A Murderous Bridegroom
Towards the end of Parashat Shemot, Moses takes leave of his father-in-law Jethro and, obeying a divine command, takes his wife and sons, mounts them on a donkey, and sets out for Egypt (Exod 4:18-20). Yhwh briefly instructs him on what he should tell the Pharaoh (vv. 21-23). The account of what happens next may be the most enigmatic narrative in the entire Hebrew Bible:
וַיְהִי בַדֶּרֶךְ בַּמָּלוֹן וַיִּפְגְּשֵׁהוּ יְהוָה וַיְבַקֵּשׁ הֲמִיתוֹ׃ וַתִּקַּח צִפֹּרָה צֹר וַתִּכְרֹת אֶת־עָרְלַת בְּנָהּ וַתַּגַּע לְרַגְלָיו וַתֹּאמֶר כִּי חֲתַן־דָּמִים אַתָּה לִי׃ וַיִּרֶף מִמֶּנּוּ אָז אָמְרָה חֲתַן דָּמִים לַמּוּלֹת׃
Translating as literally as possible (and therefore somewhat clumsily):
And it happened on the way, at a lodging place, that Yhwh met him and sought to put him to death. And Zipporah took a flint and cut the foreskin of her son, and touched his legs, and said, “For an in-law/bridegroom of blood are you to me.” And he slackened off him. Then she said, “In-law/bridegroom of blood to/by/of circumcision” (vv. 24-26).

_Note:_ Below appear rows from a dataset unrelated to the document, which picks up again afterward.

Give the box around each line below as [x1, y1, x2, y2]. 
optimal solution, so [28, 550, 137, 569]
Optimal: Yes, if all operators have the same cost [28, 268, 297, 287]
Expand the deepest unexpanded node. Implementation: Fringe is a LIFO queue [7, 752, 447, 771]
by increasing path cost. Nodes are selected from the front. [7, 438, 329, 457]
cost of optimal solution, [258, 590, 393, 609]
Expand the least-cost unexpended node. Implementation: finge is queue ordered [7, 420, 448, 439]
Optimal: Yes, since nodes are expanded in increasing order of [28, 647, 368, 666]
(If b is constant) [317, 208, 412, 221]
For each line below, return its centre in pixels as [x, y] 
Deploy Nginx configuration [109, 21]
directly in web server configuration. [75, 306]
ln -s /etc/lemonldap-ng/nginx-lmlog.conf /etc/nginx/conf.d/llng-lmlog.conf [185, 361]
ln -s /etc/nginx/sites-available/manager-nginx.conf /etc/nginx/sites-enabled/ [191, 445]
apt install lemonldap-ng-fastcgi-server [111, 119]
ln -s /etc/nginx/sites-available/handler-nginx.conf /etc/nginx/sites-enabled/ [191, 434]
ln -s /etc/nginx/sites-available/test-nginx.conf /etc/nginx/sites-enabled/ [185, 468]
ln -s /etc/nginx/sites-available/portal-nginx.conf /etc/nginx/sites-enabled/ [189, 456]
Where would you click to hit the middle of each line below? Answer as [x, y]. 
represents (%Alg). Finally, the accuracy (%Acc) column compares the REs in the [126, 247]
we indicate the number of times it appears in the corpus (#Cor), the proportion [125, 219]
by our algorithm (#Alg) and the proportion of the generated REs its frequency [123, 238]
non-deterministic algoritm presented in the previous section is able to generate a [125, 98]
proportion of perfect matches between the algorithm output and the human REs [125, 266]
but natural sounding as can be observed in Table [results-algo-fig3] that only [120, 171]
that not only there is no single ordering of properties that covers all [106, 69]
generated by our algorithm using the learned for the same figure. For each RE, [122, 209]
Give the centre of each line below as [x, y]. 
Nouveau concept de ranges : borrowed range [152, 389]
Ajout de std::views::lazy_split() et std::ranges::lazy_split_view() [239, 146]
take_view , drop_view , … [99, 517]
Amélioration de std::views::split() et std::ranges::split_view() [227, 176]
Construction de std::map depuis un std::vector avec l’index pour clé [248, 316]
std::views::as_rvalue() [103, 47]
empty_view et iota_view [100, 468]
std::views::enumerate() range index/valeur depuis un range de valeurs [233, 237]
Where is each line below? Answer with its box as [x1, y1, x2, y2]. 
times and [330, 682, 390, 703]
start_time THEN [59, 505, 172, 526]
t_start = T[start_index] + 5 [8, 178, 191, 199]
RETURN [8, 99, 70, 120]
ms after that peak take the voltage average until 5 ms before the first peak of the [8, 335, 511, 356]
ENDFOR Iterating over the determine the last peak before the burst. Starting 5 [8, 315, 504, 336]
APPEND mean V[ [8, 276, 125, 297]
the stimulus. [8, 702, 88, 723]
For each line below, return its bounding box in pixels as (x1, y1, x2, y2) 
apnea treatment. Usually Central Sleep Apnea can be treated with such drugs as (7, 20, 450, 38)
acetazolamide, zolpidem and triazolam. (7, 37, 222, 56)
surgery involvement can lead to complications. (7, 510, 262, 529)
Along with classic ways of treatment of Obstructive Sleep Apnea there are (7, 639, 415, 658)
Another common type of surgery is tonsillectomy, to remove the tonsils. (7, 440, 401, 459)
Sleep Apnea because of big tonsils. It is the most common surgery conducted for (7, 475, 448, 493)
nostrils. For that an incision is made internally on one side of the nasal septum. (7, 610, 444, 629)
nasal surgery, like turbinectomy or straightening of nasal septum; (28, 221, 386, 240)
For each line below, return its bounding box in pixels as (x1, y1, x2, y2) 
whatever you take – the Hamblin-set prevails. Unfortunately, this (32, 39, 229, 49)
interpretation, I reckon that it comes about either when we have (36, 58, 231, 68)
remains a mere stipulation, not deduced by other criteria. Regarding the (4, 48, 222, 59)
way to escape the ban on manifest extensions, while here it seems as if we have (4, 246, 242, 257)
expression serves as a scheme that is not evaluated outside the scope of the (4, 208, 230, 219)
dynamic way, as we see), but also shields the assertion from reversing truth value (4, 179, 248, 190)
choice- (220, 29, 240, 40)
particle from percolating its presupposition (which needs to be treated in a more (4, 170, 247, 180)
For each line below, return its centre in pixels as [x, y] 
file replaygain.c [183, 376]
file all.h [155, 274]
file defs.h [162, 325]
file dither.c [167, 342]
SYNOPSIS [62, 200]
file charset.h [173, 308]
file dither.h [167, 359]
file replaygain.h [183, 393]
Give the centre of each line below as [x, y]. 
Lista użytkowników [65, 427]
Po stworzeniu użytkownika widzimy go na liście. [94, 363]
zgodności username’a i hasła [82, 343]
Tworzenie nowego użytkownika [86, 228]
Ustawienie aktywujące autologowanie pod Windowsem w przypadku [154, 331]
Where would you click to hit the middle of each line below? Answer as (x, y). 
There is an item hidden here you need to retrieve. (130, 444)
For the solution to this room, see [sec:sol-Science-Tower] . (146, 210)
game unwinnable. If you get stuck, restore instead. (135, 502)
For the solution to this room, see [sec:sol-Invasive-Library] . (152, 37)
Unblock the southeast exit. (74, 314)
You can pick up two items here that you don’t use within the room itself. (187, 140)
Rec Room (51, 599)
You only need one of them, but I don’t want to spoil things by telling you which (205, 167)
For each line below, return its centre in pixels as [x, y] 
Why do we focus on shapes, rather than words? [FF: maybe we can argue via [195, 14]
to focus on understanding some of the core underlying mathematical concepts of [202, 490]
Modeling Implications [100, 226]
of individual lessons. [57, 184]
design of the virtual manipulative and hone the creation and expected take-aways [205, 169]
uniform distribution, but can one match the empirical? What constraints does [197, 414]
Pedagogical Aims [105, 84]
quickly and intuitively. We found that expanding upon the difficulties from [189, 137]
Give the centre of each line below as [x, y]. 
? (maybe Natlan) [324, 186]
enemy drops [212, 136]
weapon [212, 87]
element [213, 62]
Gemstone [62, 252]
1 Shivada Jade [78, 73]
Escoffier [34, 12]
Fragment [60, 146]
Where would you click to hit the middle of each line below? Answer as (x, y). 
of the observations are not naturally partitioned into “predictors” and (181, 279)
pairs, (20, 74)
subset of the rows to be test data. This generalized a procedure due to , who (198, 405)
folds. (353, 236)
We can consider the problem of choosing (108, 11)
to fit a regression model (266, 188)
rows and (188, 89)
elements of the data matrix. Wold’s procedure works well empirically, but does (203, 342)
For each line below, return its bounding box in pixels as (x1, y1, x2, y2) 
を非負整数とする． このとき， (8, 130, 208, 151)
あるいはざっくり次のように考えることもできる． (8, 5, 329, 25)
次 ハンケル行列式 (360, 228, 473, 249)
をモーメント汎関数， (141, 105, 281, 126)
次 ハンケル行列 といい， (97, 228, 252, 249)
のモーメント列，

Despite being just 29 Hebrew words long, the piece raises a myriad questions. Whom did the deity seek to kill? Whose legs did Zipporah touch? To whom did she speak? What provoked the attack – especially given that Moses was seemingly acting in accordance with the divine will? What saved the child – the circumcision, the act of touching the legs, Zipporah’s pronouncement, all of the above, or perhaps none of it – and why? Why did Zipporah – rather than Moses – spring into action? And what is the connection between circumcision, blood (which may or may not be that of circumcision), and the in-law relationship between two families presupposed by the term hatan (חתן) ‘in-law, bridegroom’?
In this dvar Torah, I will try to answer these questions by using the concept of intertextuality that was developed by literary critics in the late-twentieth century.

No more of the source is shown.